*Your task*:
Beginning at the line that holds "有返回单行的也有返回多行的，会冲突. (20, 619, 112, 626)", transcribe each line exactly through the end of the records, and leave any pictures out.

*Dataset*:

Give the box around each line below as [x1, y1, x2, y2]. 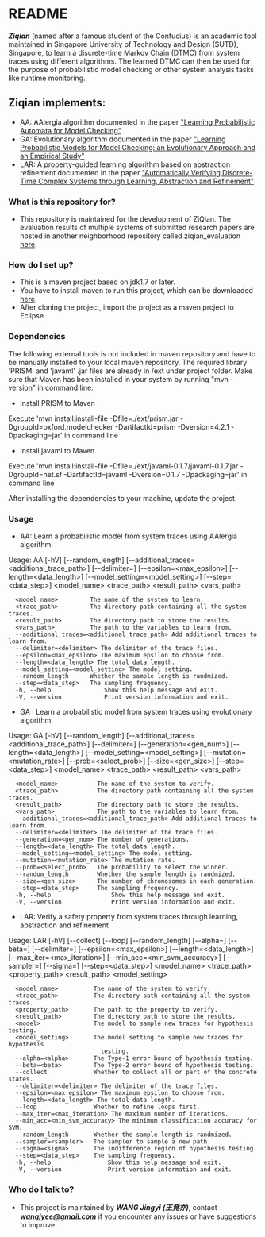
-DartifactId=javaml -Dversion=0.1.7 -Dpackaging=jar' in [63, 469, 248, 479]
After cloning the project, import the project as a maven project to [19, 303, 234, 312]
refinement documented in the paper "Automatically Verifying [19, 168, 221, 177]
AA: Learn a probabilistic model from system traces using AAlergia [19, 531, 238, 541]
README [8, 5, 68, 23]
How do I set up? [8, 259, 74, 270]
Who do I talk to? [8, 1184, 75, 1195]
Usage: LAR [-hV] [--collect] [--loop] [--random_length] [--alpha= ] [8, 935, 227, 945]
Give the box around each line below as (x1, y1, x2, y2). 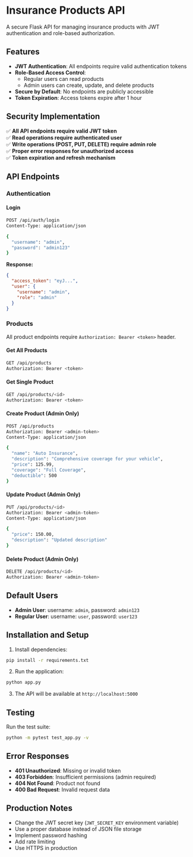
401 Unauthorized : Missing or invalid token (14, 767, 121, 774)
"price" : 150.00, (11, 532, 55, 538)
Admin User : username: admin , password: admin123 (14, 606, 140, 613)
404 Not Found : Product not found (14, 780, 101, 787)
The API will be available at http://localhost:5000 (14, 690, 138, 698)
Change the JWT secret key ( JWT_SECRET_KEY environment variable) (14, 819, 179, 826)
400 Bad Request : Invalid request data (14, 786, 110, 793)
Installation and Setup (6, 630, 89, 640)
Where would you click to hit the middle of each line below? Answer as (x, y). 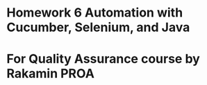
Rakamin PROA (51, 74)
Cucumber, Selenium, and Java (98, 27)
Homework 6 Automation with (95, 13)
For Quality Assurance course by (104, 59)
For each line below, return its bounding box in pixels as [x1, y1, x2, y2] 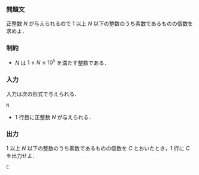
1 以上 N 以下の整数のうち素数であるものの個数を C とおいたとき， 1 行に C [6, 144, 190, 152]
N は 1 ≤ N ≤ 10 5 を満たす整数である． [14, 58, 110, 67]
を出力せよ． [6, 152, 38, 159]
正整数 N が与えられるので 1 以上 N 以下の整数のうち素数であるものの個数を [6, 20, 194, 28]
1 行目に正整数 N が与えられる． [14, 113, 94, 120]
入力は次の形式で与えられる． [6, 90, 80, 97]
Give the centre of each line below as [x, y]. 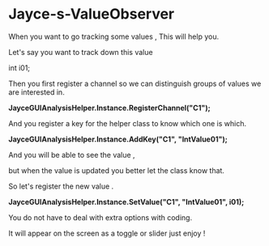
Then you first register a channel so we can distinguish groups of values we [135, 83]
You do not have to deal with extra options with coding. [100, 217]
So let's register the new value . [61, 186]
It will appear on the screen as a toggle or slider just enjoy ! [107, 233]
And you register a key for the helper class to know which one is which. [128, 123]
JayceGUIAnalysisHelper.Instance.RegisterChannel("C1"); [109, 108]
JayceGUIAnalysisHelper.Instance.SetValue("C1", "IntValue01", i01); [126, 201]
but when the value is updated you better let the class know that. [117, 170]
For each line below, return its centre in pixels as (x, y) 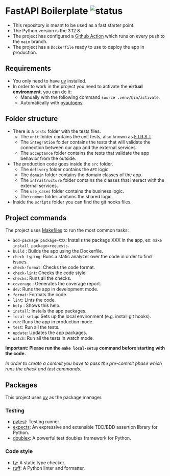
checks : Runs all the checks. (42, 278)
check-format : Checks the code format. (54, 267)
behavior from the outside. (48, 158)
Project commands (36, 218)
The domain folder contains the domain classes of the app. (81, 175)
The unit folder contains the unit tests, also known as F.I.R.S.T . (87, 136)
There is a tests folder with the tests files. (57, 131)
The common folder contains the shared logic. (67, 196)
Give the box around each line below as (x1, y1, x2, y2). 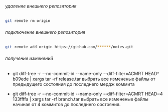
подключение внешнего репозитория (5, 29, 86, 35)
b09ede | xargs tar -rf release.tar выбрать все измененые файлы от (12, 76, 155, 82)
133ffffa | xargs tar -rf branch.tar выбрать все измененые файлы (12, 96, 149, 102)
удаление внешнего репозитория (5, 3, 77, 9)
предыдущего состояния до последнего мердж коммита (12, 81, 135, 87)
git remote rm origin (5, 18, 51, 23)
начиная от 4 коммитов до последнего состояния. (12, 102, 121, 108)
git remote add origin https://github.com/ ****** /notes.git (5, 44, 134, 50)
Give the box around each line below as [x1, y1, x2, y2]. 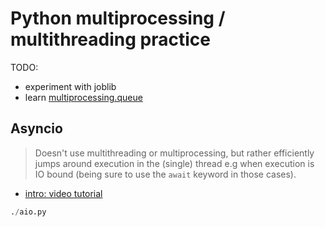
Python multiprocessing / [10, 7, 226, 30]
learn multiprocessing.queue [24, 91, 143, 103]
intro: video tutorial [24, 187, 103, 199]
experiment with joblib [24, 80, 117, 92]
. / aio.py [10, 207, 47, 217]
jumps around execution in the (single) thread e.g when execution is [34, 157, 315, 169]
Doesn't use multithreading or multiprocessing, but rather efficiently [34, 147, 315, 159]
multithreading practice [10, 28, 211, 51]
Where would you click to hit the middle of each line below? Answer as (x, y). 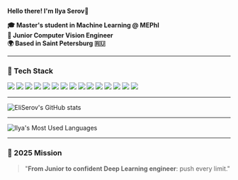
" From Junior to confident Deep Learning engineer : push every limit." (127, 168)
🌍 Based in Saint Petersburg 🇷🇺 (57, 43)
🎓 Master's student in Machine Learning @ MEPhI (83, 25)
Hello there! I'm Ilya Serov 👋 (48, 11)
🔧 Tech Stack (30, 71)
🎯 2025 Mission (35, 153)
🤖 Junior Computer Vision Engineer (60, 35)
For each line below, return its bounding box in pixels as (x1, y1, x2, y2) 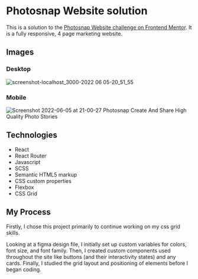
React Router (14, 152, 47, 159)
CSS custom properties (14, 177, 72, 184)
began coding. (6, 265, 41, 273)
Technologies (6, 130, 58, 140)
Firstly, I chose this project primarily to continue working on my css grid (6, 223, 180, 230)
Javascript (14, 158, 41, 165)
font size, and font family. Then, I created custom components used (6, 247, 171, 254)
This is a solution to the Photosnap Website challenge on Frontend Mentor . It (6, 24, 192, 31)
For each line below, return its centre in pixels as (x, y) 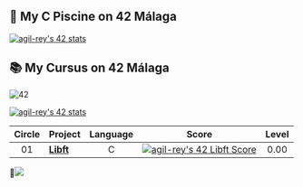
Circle (27, 134)
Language (112, 134)
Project (65, 134)
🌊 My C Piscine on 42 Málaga (93, 17)
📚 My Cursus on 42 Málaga (89, 68)
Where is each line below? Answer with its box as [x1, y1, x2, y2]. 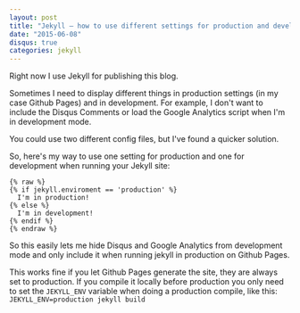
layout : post [9, 12, 58, 22]
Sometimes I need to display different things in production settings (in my [9, 88, 279, 99]
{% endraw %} [9, 225, 58, 234]
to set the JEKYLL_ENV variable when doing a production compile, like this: [9, 286, 279, 297]
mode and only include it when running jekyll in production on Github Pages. [9, 250, 290, 260]
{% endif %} [9, 217, 54, 226]
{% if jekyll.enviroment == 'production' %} [9, 185, 178, 194]
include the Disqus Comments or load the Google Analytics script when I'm [9, 107, 286, 118]
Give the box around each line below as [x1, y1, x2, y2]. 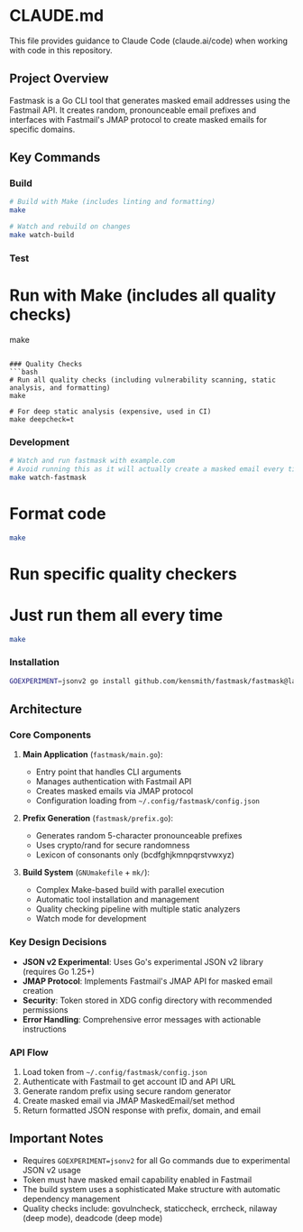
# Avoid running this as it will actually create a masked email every [9, 464, 284, 474]
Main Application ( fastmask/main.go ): [22, 749, 163, 760]
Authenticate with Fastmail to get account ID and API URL [22, 1076, 236, 1087]
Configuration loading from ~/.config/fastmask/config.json [35, 795, 260, 806]
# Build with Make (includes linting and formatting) [9, 198, 216, 207]
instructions [22, 1024, 68, 1034]
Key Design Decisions [9, 936, 107, 949]
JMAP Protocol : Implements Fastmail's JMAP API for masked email [22, 976, 273, 987]
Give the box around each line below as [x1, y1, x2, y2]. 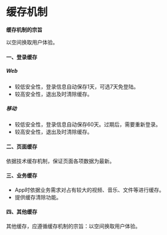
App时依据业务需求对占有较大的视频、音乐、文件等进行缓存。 [14, 186, 165, 193]
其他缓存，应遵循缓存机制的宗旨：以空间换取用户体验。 [6, 223, 140, 230]
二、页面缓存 [6, 143, 37, 150]
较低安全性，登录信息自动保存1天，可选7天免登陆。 [14, 83, 139, 90]
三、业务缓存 [6, 172, 37, 179]
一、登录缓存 [6, 53, 37, 60]
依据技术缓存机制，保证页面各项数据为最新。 [6, 157, 115, 165]
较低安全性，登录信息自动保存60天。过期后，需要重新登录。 [14, 121, 161, 128]
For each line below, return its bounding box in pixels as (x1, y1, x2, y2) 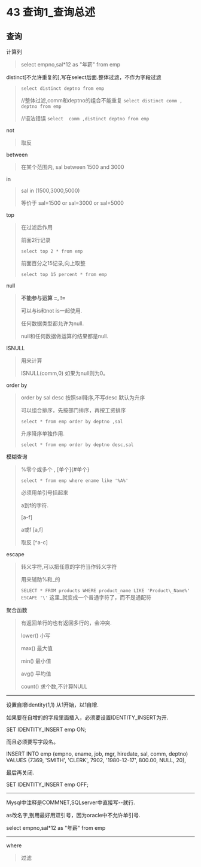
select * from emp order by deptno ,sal (20, 419, 123, 425)
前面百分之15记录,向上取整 (20, 260, 86, 266)
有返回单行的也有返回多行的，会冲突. (20, 619, 112, 626)
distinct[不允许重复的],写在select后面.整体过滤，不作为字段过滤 (6, 74, 162, 81)
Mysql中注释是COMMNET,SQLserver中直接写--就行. (6, 799, 136, 806)
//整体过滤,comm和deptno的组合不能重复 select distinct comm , (20, 97, 182, 104)
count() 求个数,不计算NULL (20, 683, 88, 690)
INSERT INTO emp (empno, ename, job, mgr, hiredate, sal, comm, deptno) (6, 750, 188, 757)
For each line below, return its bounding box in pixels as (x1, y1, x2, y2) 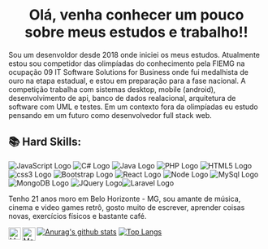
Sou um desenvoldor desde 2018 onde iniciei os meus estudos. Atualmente (8, 50, 260, 59)
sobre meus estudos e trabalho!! (24, 23, 249, 41)
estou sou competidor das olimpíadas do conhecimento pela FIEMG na (8, 59, 245, 68)
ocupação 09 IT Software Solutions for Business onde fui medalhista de (8, 67, 249, 76)
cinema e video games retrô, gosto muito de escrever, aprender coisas (8, 202, 245, 212)
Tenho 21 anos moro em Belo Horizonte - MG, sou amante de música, (8, 194, 241, 203)
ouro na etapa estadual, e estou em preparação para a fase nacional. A (8, 76, 246, 85)
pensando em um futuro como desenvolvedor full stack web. (8, 110, 213, 120)
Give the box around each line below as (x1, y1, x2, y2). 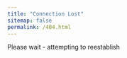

*Response area*:
有返回单行的也有返回多行的，会冲突. (20, 619, 112, 626)
distinct[不允许重复的],写在select后面.整体过滤，不作为字段过滤 (6, 74, 162, 81)
Mysql中注释是COMMNET,SQLserver中直接写--就行. (6, 799, 136, 806)
//整体过滤,comm和deptno的组合不能重复 select distinct comm , (20, 97, 182, 104)
count() 求个数,不计算NULL (20, 683, 88, 690)
INSERT INTO emp (empno, ename, job, mgr, hiredate, sal, comm, deptno) (6, 750, 188, 757)
For each line below, return its bounding box in pixels as (x1, y1, x2, y2) 
Sou um desenvoldor desde 2018 onde iniciei os meus estudos. Atualmente (8, 50, 260, 59)
sobre meus estudos e trabalho!! (24, 23, 249, 41)
estou sou competidor das olimpíadas do conhecimento pela FIEMG na (8, 59, 245, 68)
ocupação 09 IT Software Solutions for Business onde fui medalhista de (8, 67, 249, 76)
cinema e video games retrô, gosto muito de escrever, aprender coisas (8, 202, 245, 212)
Tenho 21 anos moro em Belo Horizonte - MG, sou amante de música, (8, 194, 241, 203)
ouro na etapa estadual, e estou em preparação para a fase nacional. A (8, 76, 246, 85)
pensando em um futuro como desenvolvedor full stack web. (8, 110, 213, 120)
Give the box around each line below as (x1, y1, x2, y2). 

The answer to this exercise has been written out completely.